18 views (last 30 days)
Tania on 15 Jun 2014
Commented: Tania on 29 Jul 2014
Hi,
It says in the statistics toolbox documentation:Classification trees give responses that are nominal, such as 'true' or 'false'. Regression trees give numeric responses. I am trying to build a decision tree. I am working with numeric (output) and non-numeric data(inputs).I think the classification tree would be more appropriate than the regression tree, or (as the regression tree seems to work just with numeric data). Is it possible to use non-numeric data in order to predict numeric data?And if so, how could I do this with the help of the statistics toolbox?Would Classificationtree.fit be the right choice?
Thank you :)

Ilya on 16 Jun 2014
The type of tree you need is defined by the type of output. If your output is numeric ("numeric" here means that you can do greater and less comparisons and compute a meaningful distance between values), regression tree is the right choice.
For either type of tree, you need to convert your inputs to a numeric matrix. Then you can indicate what variables are non-numeric (categorical) using the 'CategoricalPredictors' parameter; if all your variables are categorical, set it to 'all'.

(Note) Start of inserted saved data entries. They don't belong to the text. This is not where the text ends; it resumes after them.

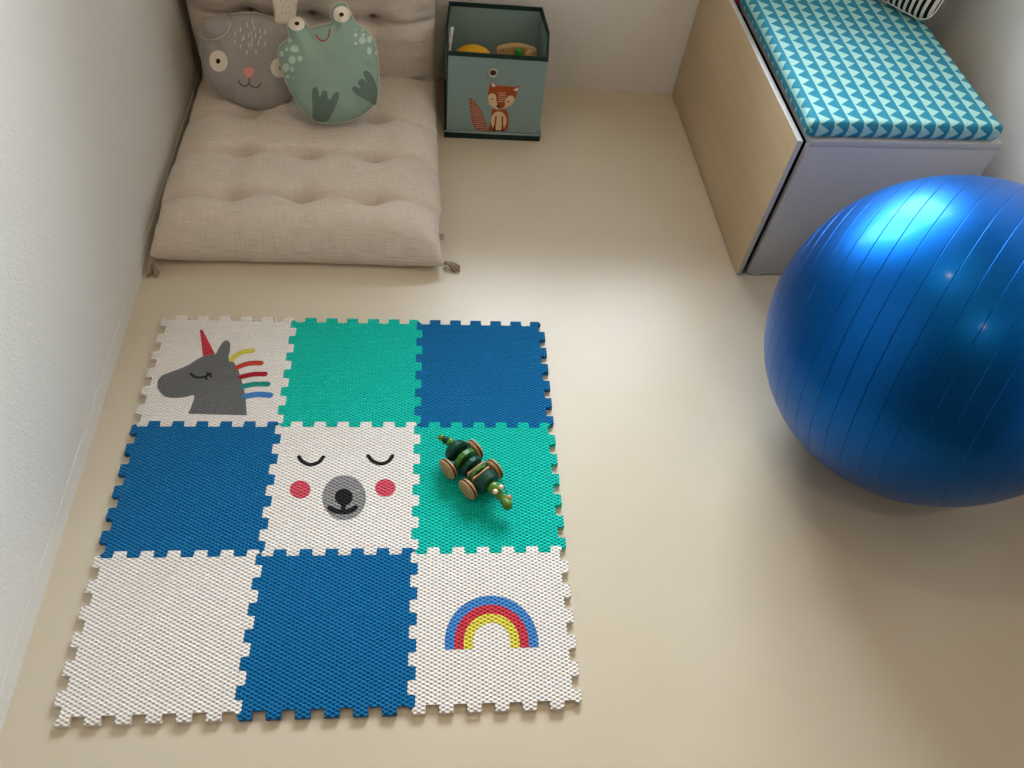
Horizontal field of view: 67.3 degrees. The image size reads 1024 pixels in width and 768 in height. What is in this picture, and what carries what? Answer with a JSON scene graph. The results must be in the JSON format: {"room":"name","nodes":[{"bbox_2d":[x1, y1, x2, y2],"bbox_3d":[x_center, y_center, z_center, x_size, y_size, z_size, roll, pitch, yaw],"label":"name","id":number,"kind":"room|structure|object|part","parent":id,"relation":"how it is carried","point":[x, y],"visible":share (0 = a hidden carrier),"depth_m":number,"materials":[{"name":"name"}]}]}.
{"room":"children's room","nodes":[
{"label":"children's room","id":0,"kind":"room"},
{"bbox_2d":[0,0,201,689],"bbox_3d":[-0.853,-0.574,0.637,0.140,2.420,2.790,1,54,-6],"label":"wall","id":1,"kind":"structure","parent":0,"point":[95,95],"depth_m":1.50,"materials":[{"name":"white paint"}]},
{"bbox_2d":[0,66,201,733],"bbox_3d":[-0.888,0.123,1.602,0.002,0.042,2.790,1,54,-6],"label":"baseboard","id":2,"kind":"structure","parent":1,"relation":"attached to","point":[21,645],"depth_m":1.56,"materials":[{"name":"white paint"}]},
{"bbox_2d":[0,82,1023,767],"bbox_3d":[0.167,0.175,1.769,2.416,0.100,3.070,1,54,-6],"label":"floor","id":3,"kind":"structure","parent":0,"point":[736,601],"depth_m":1.63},
{"bbox_2d":[146,0,459,277],"bbox_3d":[-0.528,-0.848,1.879,0.780,0.797,0.844,-2,54,-8],"label":"futon","id":4,"kind":"object","parent":3,"relation":"on","point":[277,184],"visible":0.8,"depth_m":2.01,"materials":[{"name":"fabric"}]},
{"bbox_2d":[200,0,297,110],"bbox_3d":[-0.694,-0.924,2.049,0.295,0.384,0.140,-4,55,-9],"label":"pillow","id":5,"kind":"object","parent":4,"relation":"on","point":[239,51],"visible":0.83,"depth_m":2.07,"materials":[{"name":"grey fabric"}]},
{"bbox_2d":[278,2,379,123],"bbox_3d":[-0.483,-0.842,2.036,0.258,0.256,0.174,-9,56,-12],"label":"pillow","id":6,"kind":"object","parent":4,"relation":"on","point":[331,70],"visible":1,"depth_m":2.01,"materials":[{"name":"green fabric"}]},
{"bbox_2d":[53,315,581,727],"bbox_3d":[-0.352,0.214,1.613,0.916,0.013,0.916,1,54,-6],"label":"play mat","id":7,"kind":"object","parent":3,"relation":"on","point":[159,637],"depth_m":1.54,"materials":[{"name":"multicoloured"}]},
{"bbox_2d":[157,330,272,414],"bbox_3d":[-0.666,-0.030,1.749,0.257,0.001,0.242,1,54,-6],"label":"print","id":8,"kind":"object","parent":7,"relation":"on","point":[200,372],"depth_m":1.74,"materials":[{"name":"grey plastic"}]},
{"bbox_2d":[290,454,395,519],"bbox_3d":[-0.353,0.213,1.606,0.217,0.001,0.155,1,54,-6],"label":"print","id":9,"kind":"object","parent":7,"relation":"on","point":[322,486],"depth_m":1.61,"materials":[{"name":"plastic"}]},
{"bbox_2d":[438,434,512,509],"bbox_3d":[-0.076,0.185,1.618,0.088,0.066,0.220,-35,65,-27],"label":"toy","id":10,"kind":"object","parent":7,"relation":"on","point":[467,456],"visible":1,"depth_m":1.61,"materials":[{"name":"green wood"}]},
{"bbox_2d":[445,596,538,649],"bbox_3d":[-0.040,0.453,1.467,0.176,0.001,0.102,1,54,-6],"label":"print","id":11,"kind":"object","parent":7,"relation":"on","point":[472,604],"depth_m":1.47},
{"bbox_2d":[444,1,549,140],"bbox_3d":[-0.052,-0.945,2.310,0.299,0.303,0.280,1,54,-6],"label":"storage bin","id":12,"kind":"object","parent":3,"relation":"on","point":[492,95],"visible":0.99,"depth_m":2.28,"materials":[{"name":"green fabric"}]},
{"bbox_2d":[456,44,489,52],"bbox_3d":[-0.122,-0.930,2.347,0.126,0.204,0.126,1,54,-6],"label":"toy","id":13,"kind":"object","parent":12,"relation":"in","point":[469,47],"visible":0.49,"depth_m":2.27,"materials":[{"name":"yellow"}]},
{"bbox_2d":[470,81,519,130],"bbox_3d":[-0.054,-0.816,2.266,0.143,0.171,0.005,1,54,-6],"label":"print","id":14,"kind":"object","parent":12,"relation":"on","point":[494,105],"depth_m":2.27,"materials":[{"name":"orange fabric"}]},
{"bbox_2d":[497,43,536,55],"bbox_3d":[0.008,-0.926,2.349,0.118,0.221,0.048,1,54,-6],"label":"toy","id":15,"kind":"object","parent":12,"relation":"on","point":[509,48],"visible":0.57,"depth_m":2.27,"materials":[{"name":"brown wood"}]},
{"bbox_3d":[0.050,-0.975,2.277,0.026,0.027,0.019,1,54,-6],"label":"knob","id":16,"kind":"part","parent":15,"relation":"part of","materials":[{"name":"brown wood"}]},
{"bbox_2d":[673,0,1001,275],"bbox_3d":[0.846,-0.766,2.194,0.508,0.440,0.835,-1,54,-7],"label":"storage bench","id":17,"kind":"object","parent":3,"relation":"on","point":[770,184],"visible":0.6,"depth_m":1.98,"materials":[{"name":"grey paint"}]},
{"bbox_3d":[0.601,-0.763,2.164,0.014,0.433,0.832,-1,54,-7],"label":"drawer","id":18,"kind":"part","parent":17,"relation":"part of","materials":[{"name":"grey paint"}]},
{"bbox_3d":[0.827,-1.082,2.430,0.476,0.416,0.018,-1,54,-7],"label":"panel","id":19,"kind":"part","parent":17,"relation":"part of","materials":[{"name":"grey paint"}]},
{"bbox_3d":[0.881,-0.886,2.023,0.476,0.018,0.818,-1,54,-7],"label":"panel","id":20,"kind":"part","parent":17,"relation":"part of","materials":[{"name":"grey paint"}]},
{"bbox_2d":[740,0,1002,139],"bbox_3d":[0.870,-0.900,1.994,0.481,0.044,0.806,-1,54,-7],"label":"seat pad","id":21,"kind":"object","parent":17,"relation":"on","point":[846,68],"visible":0.96,"depth_m":1.86,"materials":[{"name":"fabric"}]},
{"bbox_2d":[882,0,943,19],"bbox_3d":[1.020,-1.161,1.955,0.111,0.330,0.340,-32,63,-26],"label":"striped cushion","id":22,"kind":"object","parent":21,"relation":"on","point":[918,9],"visible":1,"depth_m":1.99,"materials":[{"name":"beige fabric"}]},
{"bbox_3d":[0.897,-0.434,1.966,0.476,0.416,0.018,-1,54,-7],"label":"panel","id":23,"kind":"part","parent":17,"relation":"part of","materials":[{"name":"grey paint"}]},
{"bbox_2d":[764,175,1023,506],"bbox_3d":[0.859,-0.083,1.562,0.660,0.660,0.660,40,59,21],"label":"exercise ball","id":24,"kind":"object","parent":3,"relation":"on","point":[894,333],"visible":1,"depth_m":1.34,"materials":[{"name":"blue plastic"}]},
{"bbox_2d":[434,0,698,84],"bbox_3d":[0.202,-1.750,1.610,2.416,2.420,0.140,1,54,-6],"label":"wall","id":25,"kind":"structure","parent":0,"point":[625,41],"depth_m":2.42,"materials":[{"name":"white paint"}]},
{"bbox_2d":[434,73,674,92],"bbox_3d":[0.100,-0.992,2.531,2.134,0.030,0.002,1,54,-6],"label":"baseboard","id":26,"kind":"structure","parent":25,"relation":"attached to","point":[438,77],"depth_m":2.55,"materials":[{"name":"white paint"}]},
{"bbox_2d":[923,0,1023,183],"bbox_3d":[1.411,-0.552,0.872,0.140,2.420,2.790,1,54,-6],"label":"wall","id":27,"kind":"structure","parent":0,"point":[984,39],"depth_m":1.96,"materials":[{"name":"white paint"}]}
]}

You can convert your non-numeric data to numeric in many ways. One way would be to use the categorical class in MATLAB on each variable in your data, for example:
>> colors = categorical({'g' 'r' 'b'; 'b' 'r' 'g'});
>> numeric_colors = double(colors);
Then use the new numeric variables as columns in the matrix you pass to the fit function.
Tania on 29 Jul 2014
For either type of tree, you need to convert your inputs to a numeric matrix. Then you can indicate what variables are non-numeric (categorical) using the 'CategoricalPredictors' parameter; if all your variables are categorical, set it to 'all'.
- What can I do if only one of my variables is categorical?
Thank you!